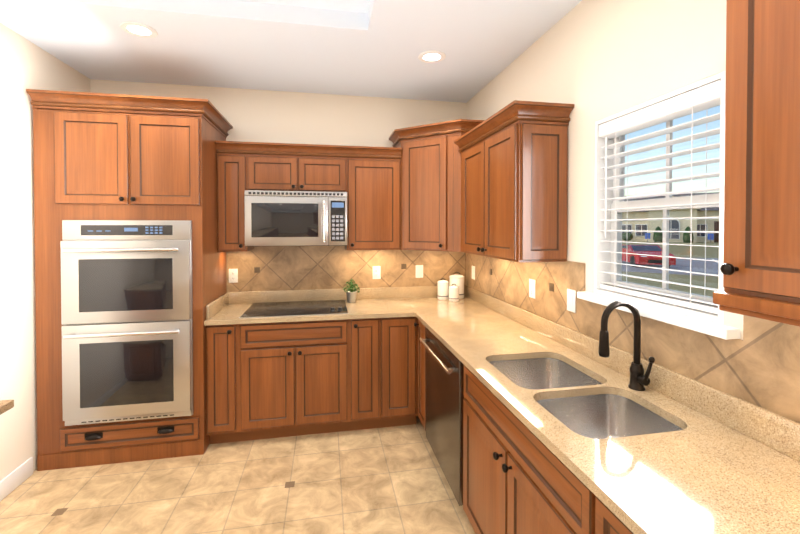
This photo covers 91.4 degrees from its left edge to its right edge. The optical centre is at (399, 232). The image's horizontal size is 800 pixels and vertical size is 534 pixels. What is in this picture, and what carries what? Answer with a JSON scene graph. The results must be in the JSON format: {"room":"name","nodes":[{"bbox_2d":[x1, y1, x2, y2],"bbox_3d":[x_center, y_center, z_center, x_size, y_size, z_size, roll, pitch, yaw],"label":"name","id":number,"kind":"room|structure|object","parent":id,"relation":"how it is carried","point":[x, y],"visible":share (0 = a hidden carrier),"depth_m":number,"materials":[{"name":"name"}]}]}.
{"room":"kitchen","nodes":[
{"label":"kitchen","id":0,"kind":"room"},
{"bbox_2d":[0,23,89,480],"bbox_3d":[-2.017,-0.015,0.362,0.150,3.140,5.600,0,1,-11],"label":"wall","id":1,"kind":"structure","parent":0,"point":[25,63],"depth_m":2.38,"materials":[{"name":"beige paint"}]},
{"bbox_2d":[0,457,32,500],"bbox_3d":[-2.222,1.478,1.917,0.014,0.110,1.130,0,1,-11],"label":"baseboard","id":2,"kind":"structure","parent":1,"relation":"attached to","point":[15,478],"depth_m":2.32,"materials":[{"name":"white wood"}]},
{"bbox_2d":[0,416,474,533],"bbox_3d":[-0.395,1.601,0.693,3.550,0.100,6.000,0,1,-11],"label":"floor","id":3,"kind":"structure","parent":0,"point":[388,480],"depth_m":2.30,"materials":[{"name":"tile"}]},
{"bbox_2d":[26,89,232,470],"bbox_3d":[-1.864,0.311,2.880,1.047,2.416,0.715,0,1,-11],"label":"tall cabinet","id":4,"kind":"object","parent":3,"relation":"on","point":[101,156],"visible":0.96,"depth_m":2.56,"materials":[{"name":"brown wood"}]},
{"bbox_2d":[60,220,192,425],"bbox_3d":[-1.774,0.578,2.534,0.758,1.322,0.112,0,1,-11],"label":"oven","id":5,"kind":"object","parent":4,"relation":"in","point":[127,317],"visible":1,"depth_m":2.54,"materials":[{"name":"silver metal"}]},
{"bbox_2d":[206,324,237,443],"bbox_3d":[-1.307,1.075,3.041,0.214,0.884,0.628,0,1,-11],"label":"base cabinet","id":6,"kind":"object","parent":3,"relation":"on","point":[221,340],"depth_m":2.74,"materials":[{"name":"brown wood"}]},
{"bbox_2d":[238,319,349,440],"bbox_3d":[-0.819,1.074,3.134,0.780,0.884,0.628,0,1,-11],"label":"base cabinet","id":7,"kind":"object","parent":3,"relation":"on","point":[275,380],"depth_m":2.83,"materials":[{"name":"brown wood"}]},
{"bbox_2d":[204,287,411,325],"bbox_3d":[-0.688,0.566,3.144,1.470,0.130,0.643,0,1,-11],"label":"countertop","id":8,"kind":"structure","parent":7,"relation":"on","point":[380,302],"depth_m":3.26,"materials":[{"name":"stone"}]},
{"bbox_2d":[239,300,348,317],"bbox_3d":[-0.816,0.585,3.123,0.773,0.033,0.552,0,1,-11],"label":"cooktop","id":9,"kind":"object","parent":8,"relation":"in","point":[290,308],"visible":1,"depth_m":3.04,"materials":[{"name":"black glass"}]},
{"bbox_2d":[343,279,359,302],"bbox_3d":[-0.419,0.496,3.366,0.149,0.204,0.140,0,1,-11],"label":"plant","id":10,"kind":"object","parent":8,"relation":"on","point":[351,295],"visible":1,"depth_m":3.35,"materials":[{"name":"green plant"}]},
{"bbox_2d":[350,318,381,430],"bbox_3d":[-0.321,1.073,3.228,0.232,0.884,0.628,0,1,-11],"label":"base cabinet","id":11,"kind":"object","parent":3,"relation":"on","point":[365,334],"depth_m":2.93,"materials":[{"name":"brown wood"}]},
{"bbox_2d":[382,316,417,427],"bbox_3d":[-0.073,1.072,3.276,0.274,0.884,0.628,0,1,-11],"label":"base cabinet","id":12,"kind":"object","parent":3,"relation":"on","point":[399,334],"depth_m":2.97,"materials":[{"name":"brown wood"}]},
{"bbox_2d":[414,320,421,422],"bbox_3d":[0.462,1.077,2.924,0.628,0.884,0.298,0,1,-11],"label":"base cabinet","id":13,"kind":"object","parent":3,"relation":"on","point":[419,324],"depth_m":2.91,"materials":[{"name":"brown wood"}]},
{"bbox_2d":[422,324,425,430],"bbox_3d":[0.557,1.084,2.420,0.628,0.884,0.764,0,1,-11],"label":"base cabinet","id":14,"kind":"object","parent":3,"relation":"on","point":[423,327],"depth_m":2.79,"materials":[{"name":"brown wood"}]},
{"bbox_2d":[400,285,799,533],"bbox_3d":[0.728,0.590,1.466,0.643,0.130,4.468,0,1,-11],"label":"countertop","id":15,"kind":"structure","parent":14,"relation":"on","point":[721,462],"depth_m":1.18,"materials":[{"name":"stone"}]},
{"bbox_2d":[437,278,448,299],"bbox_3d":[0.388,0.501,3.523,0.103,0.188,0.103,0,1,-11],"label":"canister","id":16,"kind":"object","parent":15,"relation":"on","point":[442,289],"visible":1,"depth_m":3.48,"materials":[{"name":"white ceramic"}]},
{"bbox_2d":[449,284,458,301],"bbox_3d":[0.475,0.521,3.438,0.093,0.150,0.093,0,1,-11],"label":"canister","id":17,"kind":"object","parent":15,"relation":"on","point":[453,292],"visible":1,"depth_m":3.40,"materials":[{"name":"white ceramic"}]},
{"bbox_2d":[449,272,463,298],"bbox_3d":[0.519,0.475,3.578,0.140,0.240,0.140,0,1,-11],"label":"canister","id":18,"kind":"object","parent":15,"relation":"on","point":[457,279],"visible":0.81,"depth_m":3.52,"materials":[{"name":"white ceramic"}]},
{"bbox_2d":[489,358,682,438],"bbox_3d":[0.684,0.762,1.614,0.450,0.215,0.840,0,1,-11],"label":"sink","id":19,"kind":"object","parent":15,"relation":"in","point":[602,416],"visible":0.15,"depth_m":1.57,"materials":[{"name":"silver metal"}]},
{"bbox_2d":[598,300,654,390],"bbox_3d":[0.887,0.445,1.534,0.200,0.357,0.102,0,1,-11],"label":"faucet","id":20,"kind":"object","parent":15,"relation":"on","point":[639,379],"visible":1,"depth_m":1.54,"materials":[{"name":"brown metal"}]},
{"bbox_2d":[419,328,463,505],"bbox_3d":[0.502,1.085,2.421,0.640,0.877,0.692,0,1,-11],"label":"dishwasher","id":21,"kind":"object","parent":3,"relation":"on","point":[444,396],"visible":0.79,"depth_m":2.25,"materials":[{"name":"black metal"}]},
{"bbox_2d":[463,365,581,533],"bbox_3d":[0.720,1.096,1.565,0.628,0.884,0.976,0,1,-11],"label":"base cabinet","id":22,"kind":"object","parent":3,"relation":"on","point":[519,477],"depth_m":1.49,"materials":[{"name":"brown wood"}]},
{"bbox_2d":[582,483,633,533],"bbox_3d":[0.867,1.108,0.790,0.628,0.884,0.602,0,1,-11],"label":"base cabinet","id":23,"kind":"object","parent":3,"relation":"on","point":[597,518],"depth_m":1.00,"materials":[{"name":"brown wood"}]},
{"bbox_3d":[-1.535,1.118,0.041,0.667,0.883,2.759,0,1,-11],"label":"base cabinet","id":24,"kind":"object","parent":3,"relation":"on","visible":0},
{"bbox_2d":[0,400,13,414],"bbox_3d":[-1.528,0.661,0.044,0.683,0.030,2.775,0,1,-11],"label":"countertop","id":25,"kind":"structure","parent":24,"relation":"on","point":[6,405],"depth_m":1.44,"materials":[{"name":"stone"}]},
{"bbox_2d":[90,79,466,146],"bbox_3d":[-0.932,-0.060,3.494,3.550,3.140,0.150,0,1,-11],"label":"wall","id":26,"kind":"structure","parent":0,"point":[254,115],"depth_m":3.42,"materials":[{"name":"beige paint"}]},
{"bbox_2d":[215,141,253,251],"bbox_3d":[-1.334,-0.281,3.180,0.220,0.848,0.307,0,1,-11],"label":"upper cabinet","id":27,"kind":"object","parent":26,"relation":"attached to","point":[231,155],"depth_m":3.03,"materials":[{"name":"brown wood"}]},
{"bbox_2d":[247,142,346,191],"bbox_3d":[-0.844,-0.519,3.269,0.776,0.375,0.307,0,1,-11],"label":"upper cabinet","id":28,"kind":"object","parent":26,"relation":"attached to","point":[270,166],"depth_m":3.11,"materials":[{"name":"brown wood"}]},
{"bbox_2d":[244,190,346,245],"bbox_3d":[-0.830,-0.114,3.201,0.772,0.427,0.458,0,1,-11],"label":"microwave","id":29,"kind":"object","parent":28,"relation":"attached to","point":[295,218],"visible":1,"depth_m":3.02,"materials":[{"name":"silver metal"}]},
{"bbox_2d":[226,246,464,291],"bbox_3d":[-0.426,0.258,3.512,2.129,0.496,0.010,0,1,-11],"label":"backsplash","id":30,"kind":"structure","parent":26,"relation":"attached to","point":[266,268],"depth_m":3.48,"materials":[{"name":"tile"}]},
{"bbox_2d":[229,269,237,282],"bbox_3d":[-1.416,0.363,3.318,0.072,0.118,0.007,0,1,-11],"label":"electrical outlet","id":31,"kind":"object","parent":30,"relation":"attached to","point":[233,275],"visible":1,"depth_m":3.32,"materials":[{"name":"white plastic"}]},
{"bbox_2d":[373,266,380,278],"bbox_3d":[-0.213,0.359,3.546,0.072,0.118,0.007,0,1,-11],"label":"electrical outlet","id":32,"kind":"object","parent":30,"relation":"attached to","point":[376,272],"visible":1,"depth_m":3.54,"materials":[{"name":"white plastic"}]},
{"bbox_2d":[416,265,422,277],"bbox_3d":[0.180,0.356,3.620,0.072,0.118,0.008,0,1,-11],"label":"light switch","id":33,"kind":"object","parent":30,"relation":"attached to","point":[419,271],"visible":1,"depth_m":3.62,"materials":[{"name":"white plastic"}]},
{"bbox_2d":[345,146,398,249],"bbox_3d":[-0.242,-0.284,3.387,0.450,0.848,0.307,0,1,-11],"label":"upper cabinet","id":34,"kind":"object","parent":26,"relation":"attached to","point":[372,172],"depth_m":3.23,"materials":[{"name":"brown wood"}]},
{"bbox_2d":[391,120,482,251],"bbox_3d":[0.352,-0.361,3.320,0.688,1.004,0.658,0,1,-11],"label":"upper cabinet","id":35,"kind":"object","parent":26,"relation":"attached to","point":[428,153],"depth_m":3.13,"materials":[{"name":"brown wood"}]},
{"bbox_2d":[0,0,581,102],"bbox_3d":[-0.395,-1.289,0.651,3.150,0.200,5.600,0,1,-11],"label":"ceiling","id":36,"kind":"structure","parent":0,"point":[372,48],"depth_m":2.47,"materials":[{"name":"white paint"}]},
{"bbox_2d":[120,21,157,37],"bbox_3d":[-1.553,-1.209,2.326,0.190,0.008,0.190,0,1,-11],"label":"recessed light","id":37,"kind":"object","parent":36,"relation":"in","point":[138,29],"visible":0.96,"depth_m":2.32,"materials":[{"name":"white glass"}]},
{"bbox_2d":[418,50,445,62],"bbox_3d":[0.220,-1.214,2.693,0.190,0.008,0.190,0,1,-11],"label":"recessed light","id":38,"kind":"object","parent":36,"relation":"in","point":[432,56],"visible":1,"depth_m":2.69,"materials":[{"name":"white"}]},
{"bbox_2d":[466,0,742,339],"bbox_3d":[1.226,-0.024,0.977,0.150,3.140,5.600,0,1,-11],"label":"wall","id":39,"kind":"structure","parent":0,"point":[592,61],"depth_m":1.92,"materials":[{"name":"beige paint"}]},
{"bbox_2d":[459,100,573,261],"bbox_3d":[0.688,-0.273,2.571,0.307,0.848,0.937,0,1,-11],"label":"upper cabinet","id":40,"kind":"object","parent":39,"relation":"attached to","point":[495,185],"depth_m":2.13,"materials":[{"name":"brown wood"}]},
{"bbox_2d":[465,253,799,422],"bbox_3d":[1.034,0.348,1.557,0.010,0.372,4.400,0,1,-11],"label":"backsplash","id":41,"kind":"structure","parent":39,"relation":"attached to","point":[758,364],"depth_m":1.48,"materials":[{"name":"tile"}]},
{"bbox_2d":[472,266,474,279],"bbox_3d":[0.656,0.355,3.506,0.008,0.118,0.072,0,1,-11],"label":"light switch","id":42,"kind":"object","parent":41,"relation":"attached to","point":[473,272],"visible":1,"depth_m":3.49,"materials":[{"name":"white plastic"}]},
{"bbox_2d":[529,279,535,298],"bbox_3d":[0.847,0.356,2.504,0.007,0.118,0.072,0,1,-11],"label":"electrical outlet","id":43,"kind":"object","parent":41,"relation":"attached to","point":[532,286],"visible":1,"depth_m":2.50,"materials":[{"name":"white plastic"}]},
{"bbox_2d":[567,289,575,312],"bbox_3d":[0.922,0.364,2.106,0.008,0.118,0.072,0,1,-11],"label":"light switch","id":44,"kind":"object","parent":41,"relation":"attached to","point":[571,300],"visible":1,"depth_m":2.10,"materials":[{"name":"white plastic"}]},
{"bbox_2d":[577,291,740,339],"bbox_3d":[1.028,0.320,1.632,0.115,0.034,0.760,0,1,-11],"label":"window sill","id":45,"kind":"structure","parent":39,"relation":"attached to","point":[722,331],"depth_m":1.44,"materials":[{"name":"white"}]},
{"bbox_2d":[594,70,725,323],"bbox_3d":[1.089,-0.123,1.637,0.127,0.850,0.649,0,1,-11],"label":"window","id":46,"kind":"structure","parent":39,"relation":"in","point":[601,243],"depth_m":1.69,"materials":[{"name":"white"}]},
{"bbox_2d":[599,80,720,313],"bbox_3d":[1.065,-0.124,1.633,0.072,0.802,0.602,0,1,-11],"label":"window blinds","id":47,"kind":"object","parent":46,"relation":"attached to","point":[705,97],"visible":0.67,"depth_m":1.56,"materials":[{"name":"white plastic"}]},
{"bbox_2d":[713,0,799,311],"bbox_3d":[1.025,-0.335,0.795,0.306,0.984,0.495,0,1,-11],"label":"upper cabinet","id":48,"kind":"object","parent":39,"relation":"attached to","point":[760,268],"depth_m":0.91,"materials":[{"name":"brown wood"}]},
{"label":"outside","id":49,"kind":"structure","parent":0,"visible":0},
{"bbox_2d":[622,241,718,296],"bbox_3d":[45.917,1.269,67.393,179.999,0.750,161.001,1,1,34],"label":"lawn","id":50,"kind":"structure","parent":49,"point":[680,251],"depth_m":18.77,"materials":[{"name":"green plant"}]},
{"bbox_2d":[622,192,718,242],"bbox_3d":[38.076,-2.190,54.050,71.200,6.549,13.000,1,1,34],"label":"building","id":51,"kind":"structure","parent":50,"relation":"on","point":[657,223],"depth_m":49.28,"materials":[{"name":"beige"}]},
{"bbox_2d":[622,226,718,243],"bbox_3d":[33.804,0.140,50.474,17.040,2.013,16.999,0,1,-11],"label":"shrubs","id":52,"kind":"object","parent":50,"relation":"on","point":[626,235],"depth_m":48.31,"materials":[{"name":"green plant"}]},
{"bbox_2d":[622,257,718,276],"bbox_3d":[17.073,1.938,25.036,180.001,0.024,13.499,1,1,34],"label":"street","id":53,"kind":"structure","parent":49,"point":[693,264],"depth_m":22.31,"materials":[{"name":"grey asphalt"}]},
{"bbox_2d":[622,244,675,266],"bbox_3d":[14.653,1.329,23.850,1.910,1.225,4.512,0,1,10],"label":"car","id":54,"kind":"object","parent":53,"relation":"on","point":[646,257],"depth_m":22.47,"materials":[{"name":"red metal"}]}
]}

□ □ □ □ □ □ □

Check each line of the data above for the word "kitchen" and copy the ones where it is found.

#### [Solution for this task]
{"room":"kitchen","nodes":[
{"label":"kitchen","id":0,"kind":"room"},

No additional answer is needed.